Graph 1: A Survey for the EU-UK Trade Agreement

Source: What UK Thinks, 20186

For example, in a survey conducted in the UK between October 8-10, 2018, the most common answer to the question “What is your preferred option for the UK’s future relationship with the EU?” was “Canada Plus style free trade deal.”

The statement sent by Prime Minister Johnson to the UK Parliament on February 3, 2020, expressed the desire for a deal reflecting the international best practices set forth in the FTAs and already accepted by the EU and one that could be developed when necessary. It was stated that this agreement should include full free trade between the UK and the EU with no tariffs, fees, charges, or quantitative restrictions, and trade-in services that go beyond standard commitments to cover a wide range of key areas, particularly professional services, and commercial services. According to Johnson’s statement, the desired EU-UK trade agreement should cover four main subjects: (i) a free trade agreement, (ii) an agreement on fisheries, (iii) an agreement on internal security cooperation, and (iv) other areas of cooperation.7

In his speech addressed to the public after submitting this text to the Parliament, the Prime Minister clearly stated that he was in favor of an FTA similar to the one between the EU and Canada. However, EU officials pointed out that the UK and Canada are not comparable countries. Indeed, looking at the EU-Canada Comprehensive Economic and Trade Agreement (CETA), which eliminates 98 percent of the customs tariffs between Canada and the EU, it may be observed that the negotiations took about five years. In addition, it covers many areas, such as removing technical barriers in mutual trade, the best access to public procurement, encouraging investments, geographical indications, facilitating trade visits, and mutual recognition of professional qualifications from architects to crane operators.8

Moreover, due to the COVID-19 pandemic that started in Wuhan, China, in December 2019, before spreading rapidly throughout European countries and causing many deaths, the negotiations did not take place within the predetermined schedule and face-to-face, which was another factor indicating that the expectations would not be fully met.
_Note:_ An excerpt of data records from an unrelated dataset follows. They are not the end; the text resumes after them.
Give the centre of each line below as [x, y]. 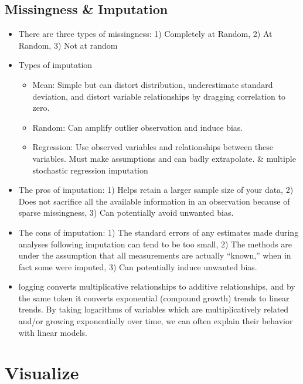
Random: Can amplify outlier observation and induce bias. [138, 127]
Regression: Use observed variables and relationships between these [153, 147]
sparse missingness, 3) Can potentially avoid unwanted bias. [126, 213]
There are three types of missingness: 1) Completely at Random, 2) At [145, 34]
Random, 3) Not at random [68, 45]
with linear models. [53, 332]
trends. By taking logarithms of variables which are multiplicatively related [154, 309]
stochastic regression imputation [90, 170]
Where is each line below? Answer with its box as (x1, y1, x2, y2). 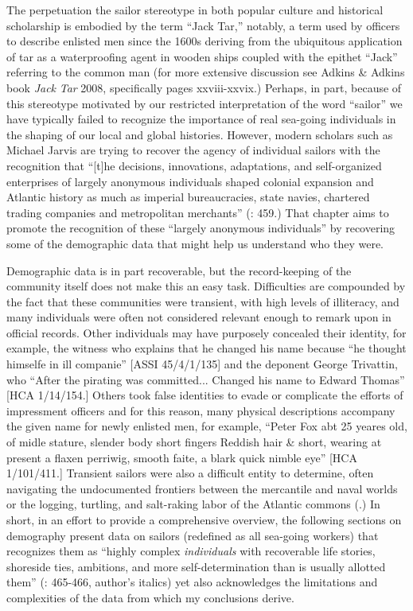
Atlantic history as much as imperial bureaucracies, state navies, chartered (6, 189, 370, 205)
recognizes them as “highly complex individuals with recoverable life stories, (6, 543, 376, 559)
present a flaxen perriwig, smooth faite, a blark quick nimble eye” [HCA (6, 449, 357, 465)
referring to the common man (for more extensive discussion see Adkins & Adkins (6, 64, 405, 80)
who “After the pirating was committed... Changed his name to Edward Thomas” (6, 371, 405, 387)
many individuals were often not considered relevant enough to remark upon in (6, 309, 392, 325)
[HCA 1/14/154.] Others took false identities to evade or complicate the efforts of (6, 387, 403, 403)
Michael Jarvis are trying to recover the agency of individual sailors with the (6, 142, 380, 158)
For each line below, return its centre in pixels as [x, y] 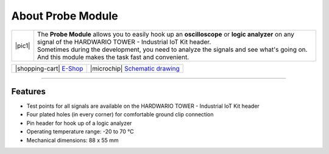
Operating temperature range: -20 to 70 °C [80, 131]
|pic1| [23, 46]
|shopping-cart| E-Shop [49, 68]
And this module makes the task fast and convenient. [113, 57]
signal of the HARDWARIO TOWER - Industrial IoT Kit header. [124, 41]
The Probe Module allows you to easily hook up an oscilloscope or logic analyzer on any [166, 34]
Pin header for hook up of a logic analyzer [79, 123]
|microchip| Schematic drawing [135, 68]
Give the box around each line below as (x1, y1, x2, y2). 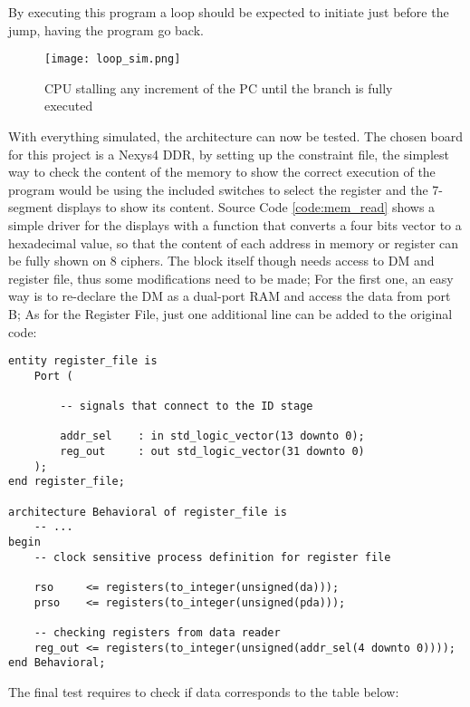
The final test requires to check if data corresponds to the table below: (8, 682, 399, 701)
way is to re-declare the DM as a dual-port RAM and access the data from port (8, 286, 451, 305)
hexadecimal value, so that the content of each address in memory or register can (8, 233, 459, 252)
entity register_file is (8, 354, 158, 368)
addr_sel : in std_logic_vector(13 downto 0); (60, 430, 365, 443)
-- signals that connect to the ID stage (60, 400, 313, 413)
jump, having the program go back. (8, 20, 204, 39)
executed (44, 96, 93, 115)
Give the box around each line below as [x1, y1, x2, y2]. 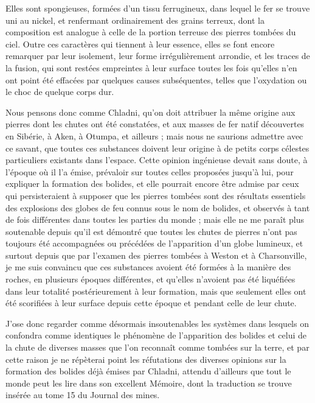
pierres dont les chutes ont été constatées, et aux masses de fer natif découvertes [5, 117, 305, 130]
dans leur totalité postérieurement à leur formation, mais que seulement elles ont [5, 284, 306, 297]
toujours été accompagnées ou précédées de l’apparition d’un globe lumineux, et [5, 237, 303, 250]
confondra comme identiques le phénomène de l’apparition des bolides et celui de [5, 329, 306, 342]
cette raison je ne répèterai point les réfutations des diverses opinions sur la [5, 352, 286, 365]
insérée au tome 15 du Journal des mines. [5, 388, 160, 401]
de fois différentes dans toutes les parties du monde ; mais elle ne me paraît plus [5, 213, 305, 226]
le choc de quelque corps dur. [5, 85, 114, 98]
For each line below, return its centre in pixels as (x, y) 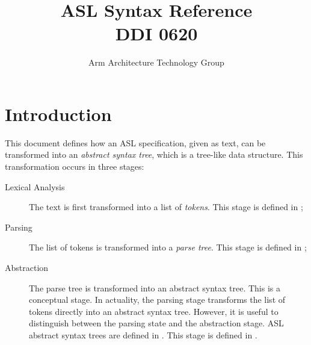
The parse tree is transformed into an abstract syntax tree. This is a (155, 287)
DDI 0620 (156, 33)
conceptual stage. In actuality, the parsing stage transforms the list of (157, 300)
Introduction (58, 113)
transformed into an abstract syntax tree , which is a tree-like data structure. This (154, 154)
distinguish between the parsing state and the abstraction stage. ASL (156, 323)
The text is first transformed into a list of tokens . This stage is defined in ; (166, 207)
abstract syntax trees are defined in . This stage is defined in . (143, 334)
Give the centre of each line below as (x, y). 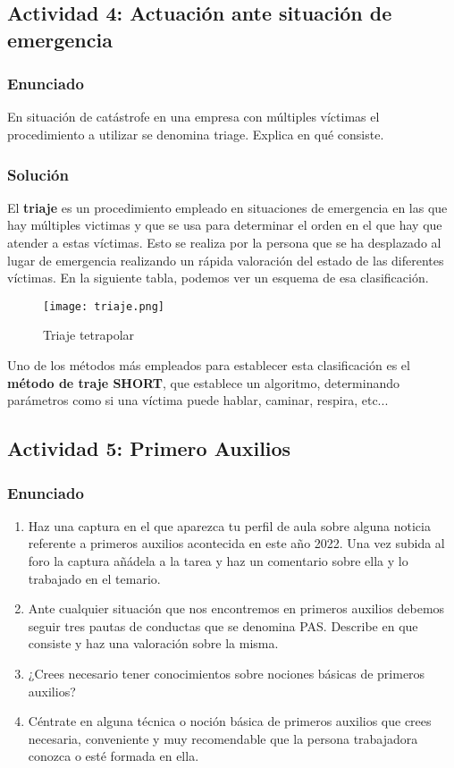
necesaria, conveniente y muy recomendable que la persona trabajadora (223, 738)
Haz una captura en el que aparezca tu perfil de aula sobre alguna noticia (229, 525)
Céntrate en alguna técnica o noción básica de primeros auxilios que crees (230, 721)
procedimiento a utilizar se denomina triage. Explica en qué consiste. (196, 134)
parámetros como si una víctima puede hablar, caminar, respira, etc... (198, 400)
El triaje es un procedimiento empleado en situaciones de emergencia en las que (227, 207)
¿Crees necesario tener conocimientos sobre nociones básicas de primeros (227, 673)
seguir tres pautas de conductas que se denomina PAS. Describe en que (223, 625)

On the other hand, while nearly all the projections regarding the final situation to be reached in the trade negotiations at the end of the transition period pointed to the negative consequences of both the World Trade Organization (WTO) and FTA options (Table 1), additionally the UK that refused to exercise the right to extend the process against the EU, which is much better-equipped in the negotiations, always exhibited a calm profile during the entire process. This attitude has raised questions of imperial arrogance on the part of the UK.

At last, it was announced on December 24, 2020, one day before Christmas, that an agreement had been reached, just six days before the completion of the transition period following negotiations that had lasted for almost a year.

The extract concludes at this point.